Only the lines from the start of the data below through the line that contains "Dec. 01 - [4, 284, 32, 295]" are to be copied, exactly and without pictures.

*** RECORDS SHOWN ***

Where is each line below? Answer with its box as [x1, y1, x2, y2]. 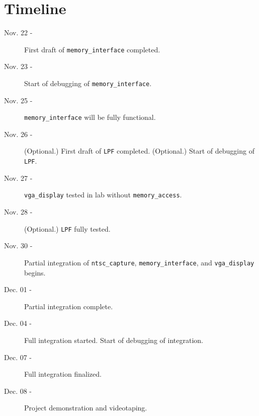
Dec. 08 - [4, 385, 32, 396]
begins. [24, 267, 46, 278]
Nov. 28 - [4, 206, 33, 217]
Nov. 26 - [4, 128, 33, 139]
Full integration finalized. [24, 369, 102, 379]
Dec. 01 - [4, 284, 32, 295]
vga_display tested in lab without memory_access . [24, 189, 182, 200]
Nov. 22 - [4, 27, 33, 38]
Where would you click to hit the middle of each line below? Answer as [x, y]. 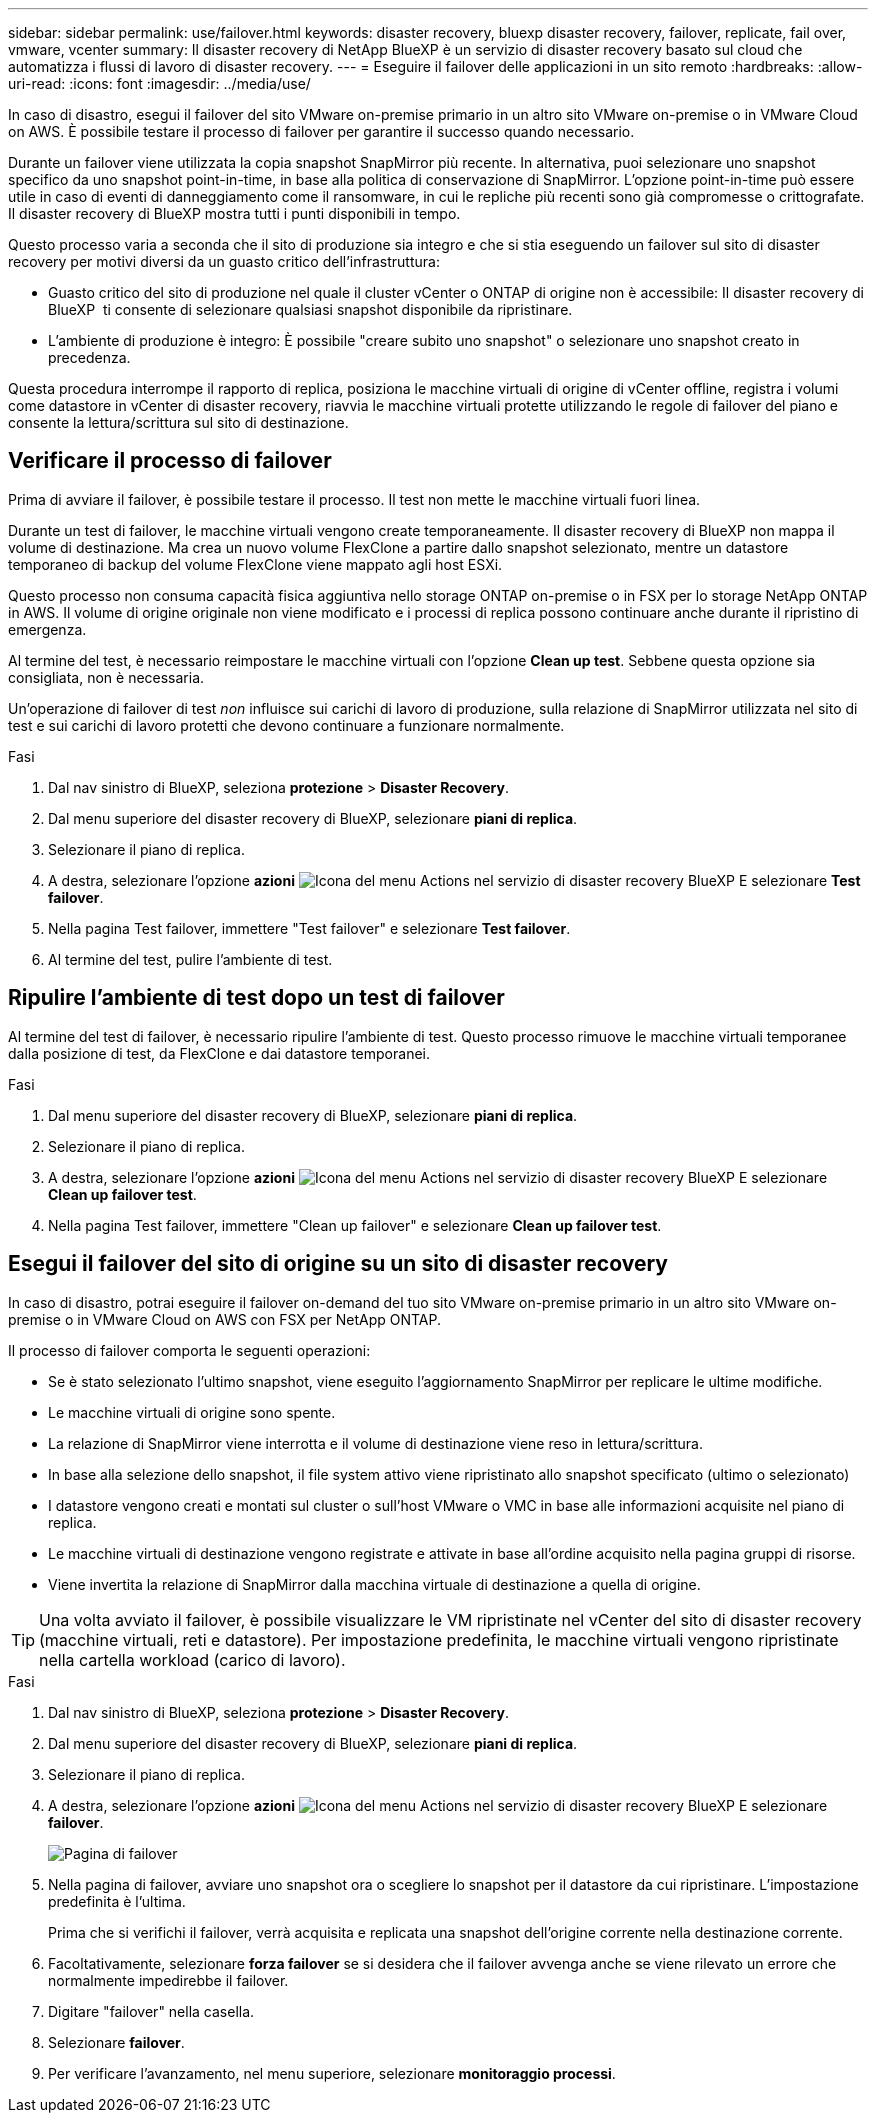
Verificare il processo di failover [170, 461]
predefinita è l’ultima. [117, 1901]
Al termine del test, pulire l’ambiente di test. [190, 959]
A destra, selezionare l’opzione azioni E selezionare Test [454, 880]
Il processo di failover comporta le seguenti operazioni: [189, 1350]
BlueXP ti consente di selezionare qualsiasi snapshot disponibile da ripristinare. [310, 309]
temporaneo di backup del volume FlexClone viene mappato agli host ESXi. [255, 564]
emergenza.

*** End of RECORDS SHOWN ***

§ SOLUTION TO THE PROBLEM:
Where is each line below? Answer with its box as [x1, y1, x2, y2]. 
Dec. 08 - [4, 385, 32, 396]
begins. [24, 267, 46, 278]
Nov. 28 - [4, 206, 33, 217]
Nov. 26 - [4, 128, 33, 139]
Full integration finalized. [24, 369, 102, 379]
Dec. 01 - [4, 284, 32, 295]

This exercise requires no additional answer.